Electrical Engineering Minor
A minor in Electrical Engineering (EE) will prepare students for additional study or employment in electrical engineering fields. Students will become familiar with basic theory and techniques necessary for analyzing electrical and electronics systems and informing their design decisions involving electrical and electronics systems. Academic advising toward the EE minor is available from the ECE Undergraduate Advisor located in 135 Simrall.
Students majoring in Electrical Engineering and Computer Engineering are not eligible.
A minimum of 16 hours must be taken to obtain the EE minor. All courses used to earn the EE minor must be taken at MSU. A grade of "C" or better must be earned in all courses for the EE minor. A minimum grade point average of 2.0/4.0 is required in all courses taken as a part of the EE minor.

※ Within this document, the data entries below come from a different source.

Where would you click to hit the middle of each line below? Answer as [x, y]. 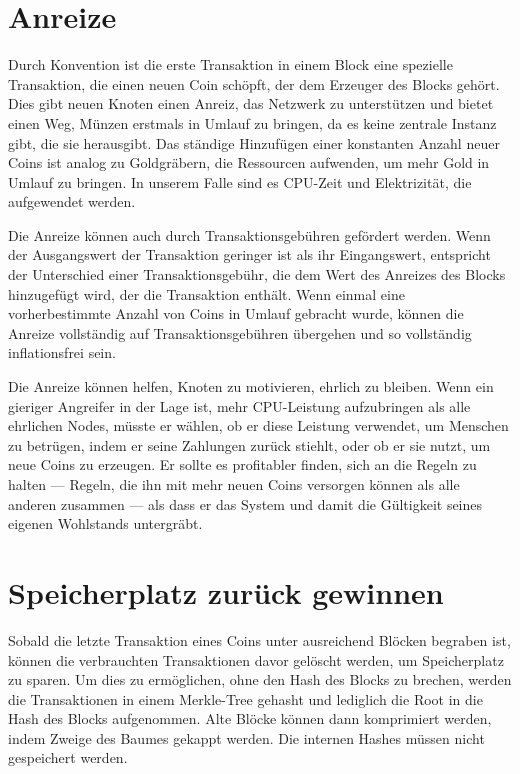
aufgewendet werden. [72, 201]
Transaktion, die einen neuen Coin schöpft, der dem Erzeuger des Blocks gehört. [254, 83]
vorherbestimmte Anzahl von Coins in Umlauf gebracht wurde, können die [236, 313]
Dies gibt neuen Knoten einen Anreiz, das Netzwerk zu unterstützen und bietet [251, 103]
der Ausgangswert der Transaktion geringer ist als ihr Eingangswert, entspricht [249, 254]
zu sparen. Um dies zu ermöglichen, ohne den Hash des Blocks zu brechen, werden [260, 679]
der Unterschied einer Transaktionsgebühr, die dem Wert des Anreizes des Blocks [257, 274]
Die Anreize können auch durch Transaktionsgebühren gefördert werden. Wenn [249, 234]
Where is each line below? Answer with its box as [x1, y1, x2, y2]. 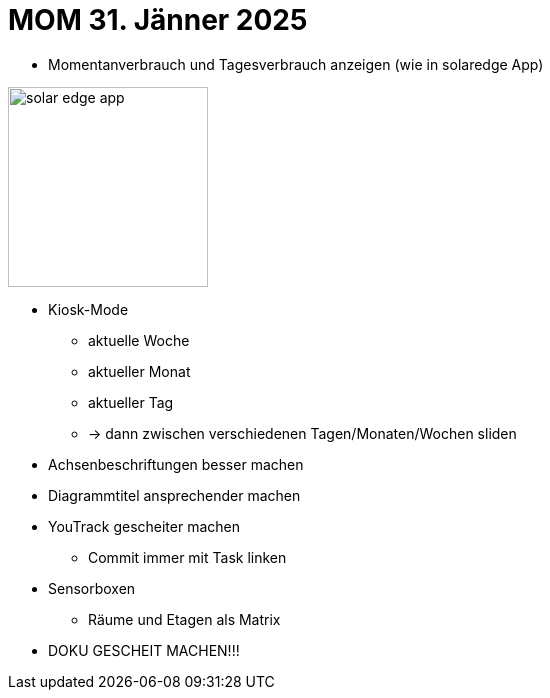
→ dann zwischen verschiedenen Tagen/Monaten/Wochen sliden [88, 424, 517, 442]
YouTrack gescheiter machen [48, 517, 241, 535]
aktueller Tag [88, 393, 174, 411]
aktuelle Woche [88, 331, 190, 349]
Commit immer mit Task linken [88, 548, 287, 566]
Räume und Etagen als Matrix [88, 610, 281, 628]
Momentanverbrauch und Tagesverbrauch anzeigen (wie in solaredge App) [48, 55, 544, 73]
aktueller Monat [88, 362, 191, 380]
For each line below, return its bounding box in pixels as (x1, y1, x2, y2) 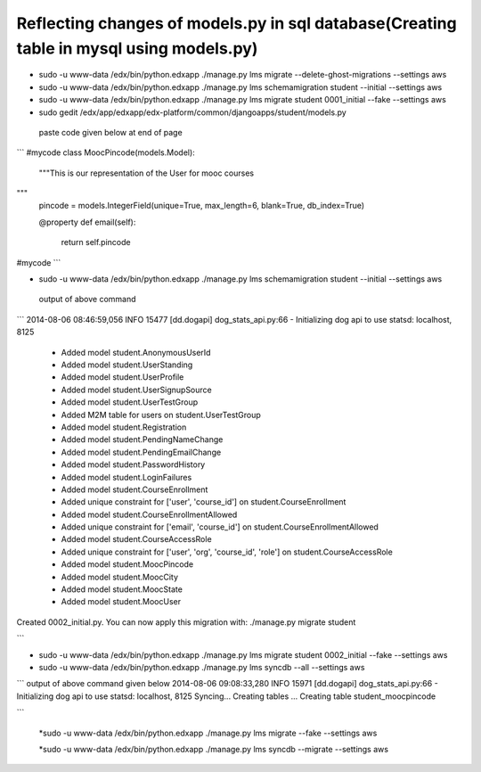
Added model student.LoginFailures (61, 472, 192, 482)
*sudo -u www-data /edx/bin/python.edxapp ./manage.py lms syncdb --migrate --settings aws (38, 743, 389, 754)
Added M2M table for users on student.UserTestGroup (61, 409, 262, 420)
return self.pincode (61, 237, 131, 248)
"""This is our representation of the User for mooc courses (38, 168, 254, 178)
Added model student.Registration (61, 422, 187, 432)
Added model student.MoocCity (61, 571, 178, 582)
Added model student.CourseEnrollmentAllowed (61, 509, 238, 520)

For all eligible MSU majors, the EE minor consists of four required courses/labs and two restricted elective courses. Some courses may require other courses as prerequisites. Students must meet all prerequisites to register for a course. Prerequisite courses of note are: PH 2223, MA 1723, and MA 3253.
| Required Courses | ||
| ECE 3413 | Introduction to Electronic Circuits | 3 |
| or ECE 3423 | Circuits I | |
| ECE 3421 | Circuits I Lab | 1 |
| ECE 3433 | Circuits II | 3 |
| ECE 3244 | Electronics I | 4 |
| Restricted Elective Courses - Select two fo the following: | 6-8 | |
| Introduction to Solid State Electronics | ||
| Electromagnetics I | ||
| Electromagnetics II | ||
| Electronics II | ||
| Signals and Systems | ||
| ECE 3614 | Fundamentals of Energy Systems | 4 |
| Digital Devices and Logic Design | ||
| Microprocessors | ||
| Total Hours | 17 | |
Courses
ECE 1001 First Year Seminar: 1 hour.
One hour lecture. First-year seminars explore a diverse arrary of topics that provide students with an opportunity to learn about a specific discipline from skilled faculty members
ECE 1013 Foundations in ECE: 3 hours.
(Prerequisite: Credit or registration in CSE 1284). Two hours lecture. Two hours laboratory. Introduction to the profession, college, department, and program. Survey of ECE technical knowledge and tools crucial in early ECE courses. Introduction to engineering design, teaming, and technical communication
ECE 1022 Foundations in Design: 2 hours.
(Prerequisite: Grade of C or better in both ECE 1013 and CSE 1284.). One hour lecture. Two hours laboratory. Technical communication (including engineering team communication) and engineering ethics. Project planning and management. Documenting, designing, prototyping, testing, and oral presentations of an engineering design project
ECE 2990 Special Topics in Electrical and Computer Engineering: 1-9 hours.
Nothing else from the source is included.